Trouver l’équilibre financier
Reste désormais à remplir ces multiples équipements gérés principalement en régie municipale ou en gestion mixte de type société d’économie mixte (SEM) et société publique locale (SPL) et à amortir leurs coûts fixes ; un défi permanent alors même que la facture énergétique s’est envolée et que la compétition se renforce chaque année. Car, au total, la France métropolitaine compte désormais plus de 200 palais des congrès et parcs des expositions, soit une moyenne de deux par département. « La recrudescence de projets à coup de dizaines de millions d’euros interroge dès lors où elle ne s’accompagne pas nécessairement d’une intensification de la demande mais d’un rattrapage après Covid, et que cette demande reste essentiellement départementale ou régionale », commente Coach Omnium. Pour diminuer les risques, les équipements deviennent donc multifonctions, sont capables d’accueillir des foires départementales et des séminaires, des spectacles et concerts, voire des compétitions sportives, à l’instar de l’Espace Mayenne de Laval qui s’est équipé d’un mur d’escalade de 16 m de haut. Et les villes moyennes misent sur leur tissu économique et leurs filières scientifiques pour développer le tourisme d’affaires ; avec des résultats toutefois mitigés.

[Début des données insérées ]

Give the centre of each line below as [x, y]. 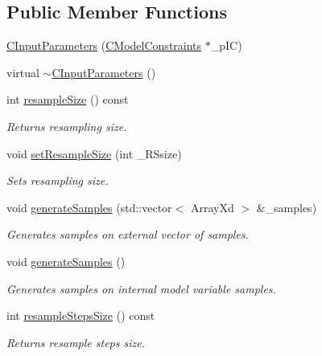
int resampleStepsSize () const [81, 315]
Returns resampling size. [67, 126]
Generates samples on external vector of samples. [128, 234]
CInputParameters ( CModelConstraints [104, 45]
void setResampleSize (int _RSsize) [94, 153]
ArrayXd [212, 207]
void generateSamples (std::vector [89, 207]
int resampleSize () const [68, 99]

Ainsi, les principaux commanditaires des équipements de taille moyenne sont pour l’essentiel des associations et fédérations locales ou départementales qui y organisent assemblées générales ou lotos, ainsi que des administrations et des banques. Bref, on est loin du congrès scientifique de haut-vol ou du séminaire d’entreprise high-tech, souvent mis en avant par les responsables politiques pour justifier les investissements. Au global, 47 % des structures reçoivent moins de 100 manifestations dans l’année et la situation se dégrade depuis dix ans (le ratio n’était que de 29 % en 2014) sous l’effet d’une concurrence accrue. Par ailleurs, en dehors des grandes métropoles, les opérations de moins de 200 participants constituent une très grosse majorité de la demande, avec une durée d’un jour, plus rarement de deux. Par souci de réaliser des économies, on voit même désormais se développer des manifestations d’une demi-journée ou sur une soirée, avec des retombées locales – notamment pour les hôtels – très limitées. Alors même que les villes et métropoles doivent faire face à des défis économiques importants, le challenge sera d’assurer l’équilibre financier de ces parcs et palais dans les prochaines années.